James E. Chadd, Catherine K. Hart, and Simone A. Patras, of State Appellate Defender's Office, of Springfield, for appellee.
¶ 1 In June 2019, defendant, Mehul Patel, was charged by citation with one count of misdemeanor driving under the influence of alcohol (DUI) ( 625 ILCS 5/11-501(a)(2) (West 2018)). On June 24, 2019, at approximately 12 a.m., a Normal police officer observed defendant's speeding vehicle and initiated a traffic stop. The officer observed visible signs of intoxication, smelled alcohol emitting from defendant's car, and defendant admitted he had been drinking. After showing indicators of impairment on standard field sobriety tests, the officer arrested defendant for DUI. Defendant moved "to quash his arrest and suppress evidence pursuant to 725 ILCS 5/114-12," contending the police officer who stopped him for speeding had "no reasonable articulable suspicion that the [d]efendant was driving under the influence * * * to extend the initial detention." Following a hearing on defendant's motion, during which it first viewed the footage of the traffic stop from the officer's body and dashboard cameras and then heard testimony from the arresting officer and defendant, the trial court granted defendant's suppression motion.

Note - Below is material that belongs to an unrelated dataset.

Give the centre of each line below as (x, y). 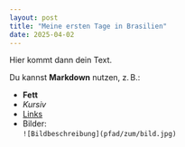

¶ 2 On appeal, the State argues the trial court erred in "determin[ing] * * * the police officer lacked * * * reasonable suspicion to request defendant to perform field sobriety tests." We agree and reverse.
¶ 4 At approximately 12 a.m. on June 24, 2019, Officer Jordan Krueger of the Normal Police Department sat in his squad car in the 1000 block of East College Avenue monitoring for speeders on the 30-mile-per-hour thoroughfare. Upon observing a speeding vehicle and using a handheld radar unit, Krueger clocked the vehicle's speed at 49 miles per hour. He testified he had tested the radar gun before and after his shift and it worked properly during each test. He pursued the vehicle and initiated a traffic stop to issue a speeding citation. Krueger testified he observed no weaving, drifting, or erratic braking by the speeding car as he pursued it.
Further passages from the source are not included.